# statutory declarations (form 888)



## ColumK (Aug 12, 2009)

Hello, 

I am just getting everything together now and I am sorting out the statutory declarations we have to include. We are getting my Australian partners father and two of her Aussie friends that Lived in Ireland at the time to do them. I did a search on the forum to see what to include. I was just wondering I read that my partner and I also need to include a statutory declarations of our own, one each?

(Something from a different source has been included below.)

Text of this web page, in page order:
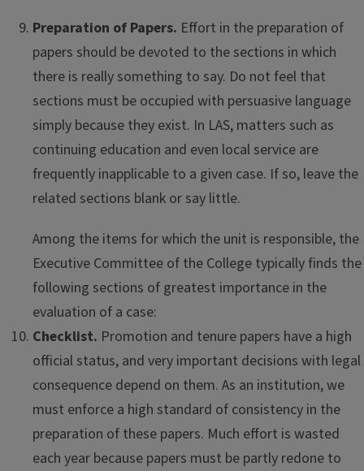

What exactly would we put in this? The questions on form 888 don't really make sense if you're filling one out for your own relationship.

Thanks,

Colum


----------



## Gendron (Sep 1, 2009)

Your partner will need one of these

http://www.ag.gov.au/www/agd/rwpattach.nsf/VAP/(CFD7369FCAE9B8F32F341DBE097801FF)~StatutoryDeclaration200602.pdf/$file/StatutoryDeclaration200602.pdf


----------



## LovedUp (Feb 23, 2009)

Hi Colum (very Irish name!)

My partner and I have just finished getting all of our statutory declarations together as well as writing our own, so maybe I can help you.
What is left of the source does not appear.